The Prefetti di Vico was the name of an Italian noble family, of German origin, who established themselves in Rome from the 10th century.

== History ==
They obtained the title of praefect urbis (prefect of the city) by the Holy Roman Emperor. The rest of the name derived from the Lake Vico, in northern Lazio, where most of their lands were located.
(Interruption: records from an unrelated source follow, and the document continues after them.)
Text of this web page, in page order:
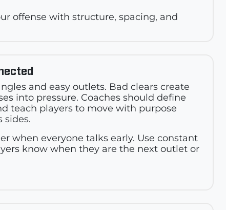
offense with structure, spacing, and
and easy outlets. Bad clears create
into pressure. Coaches should define
teach players to move with purpose
sides.
when everyone talks early. Use constant
know when they are the next outlet or

The family members held the title until 1437, when the last member of the family was defeated by cardinal Giovanni Vitelleschi in the battle of Vetralla.

== Notable members ==

- Pietro di Vico (died 1268); an ally of King Manfred of Sicily, captured the castles and territories of San Giovenale (granted by the commune of Viterbo), Martignano, Stracciacappe, and Trevignano. Defeat by the lords of Bisenzio when attempting to acquire the castle of Marta. During this time the Prefetti di Vico were involved in the Ghibelline party, supporting in Rome and Ottaviano degli Ubaldini in Florence. The Preffeti di Vico came into conflict with the pope over disagreements over returning the title of Prefect and certain castles, leading to an excommunication from the Pope who proclaimed a crusade. After several battles and sieges with papal forces, Pietro captured Bisenzio, compelling Pope Urban IV to move from Orvieto to Perugia, during which he died. He may have commanded Manfred's army in a failed attack on Rome on 30 March 1265, defeated at Janiculum Hill. After attempting to arrest Charles of Anjou, the Prefetti defected to his side and made several concessions to him when he entered Rome in May. During Conradin's failed bid for Sicily, Pietro supported Conradin and was wounded in the battle of Tagliacozzo in 1268 and later died that year. Remembered by King Manfred and contemporary historian Saba Malaspina with the title of proconsul romanorum.
- Giovanni di Vico (died 1366); Ghibelline lord of several cities and communes in northern Lazio and Umbria. Fought in several conflicts with senator of Rome Cola di Rienzo and later the Papal States until his death. Most famous member of the family.